NJ charges judge who asked rape victim if she could close her legs
A Superior Court judge is facing four counts of judicial misconduct, including asking a rape victim if she knew how to ward off unwanted sexual advances by closing her legs.
Superior Court Judge John F. Russo Jr. has been suspended with pay from his $165,000-a-year job since May, after the Ocean County assignment judge accused him of violent and bizarre behavior. He is also suing the judiciary over alleged discrimination against him.
In addition to accusing him of badgering a rape victim in 2016, the state Supreme Court's Advisory Committee on Judicial Conduct on Tuesday charged Russo with mishandling other cases.
His attorney, David Corrigan, said Wednesday that "Judge Russo is looking forward to having a public hearing in which he can appropriately respond to the allegations against him.
"While we respect the media reporting these things, we don’t think it’s appropriate to have a tit-for-tat through the media."
In the rape case, the woman was seeking a final restraining order against a man she knew who pulled off her pants and forced himself on her, although she did not want to press criminal charges.
The complaint says Russo's questions were irrelevant and made him sound like a defense attorney. They're the kind of questions that that sex-assault victim advocates say deter victims from pursuing criminal charges against their assailants.
"I understand that you're not pressing charges, but that's now what we're dealing with here," Russo said, according to a transcript that is quoted in the complaint against him.
While she was being cross-examined by the defense attorney, who asked her if she "got many unwanted advances from men that were overly sexual during your time as dancer," and whether she was "capable of asserting yourself against unwanted sexual advances," Russo interrupted and asked his own questions when she replied "I guess so."

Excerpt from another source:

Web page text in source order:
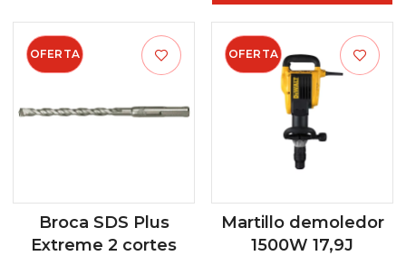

"I'm sorry, but 'I guess so' is not an answer," Russo told her. "Do you understand the question?"
"Not really, I don't understand the question," she said.
"Do you know how to stop somebody from having intercourse with you?" he asked.
"How would you do that?"
"I'd probably physically harm them somehow," she said.
"Short of physically harming them?"
"Tell them no," she said.
"Tell them no. What else?" he continued.
"Top stop. What else?"
"And to run away or try to get away," she said.
"Run away, get away. Anything else?"
"I — that's all I know," she said.
"Block your body parts?" Russo asked. "Close your legs? Call the police? Did you do any of those things?"
The complaint says these questions violated three rules of judicial conduct, including being discourteous and mistreating the victim.
The complaint charges him with violating seven rules in all:
— In March 2016, he called the Ocean County Vicinage Family Division manager to ask her counterpart in the Burlington County Vicinage to see they could move a hearing date for his own personal Family Court matter to a more convenient time. The complaint says by doing this Russo "attempted to use his office to advance a personal interest."
— In a divorce case in which an ex-husband was arrested for failing to pay spousal support, Russo reduced the amount the defendant needed to pay from $10,000 to $300 after acknowledging that he had known both the defendant and his ex-wife since high school.The complaint says this presented a conflict of interest that could affect his impartiality.
— In 2016, Russo called a mother on the phone to ask her if she had complied with an order to submit to a paternity test. The complaint says the plaintiff/father should have been on the call.
Russo was appointed judge in 2015 and has been practicing law since 1997.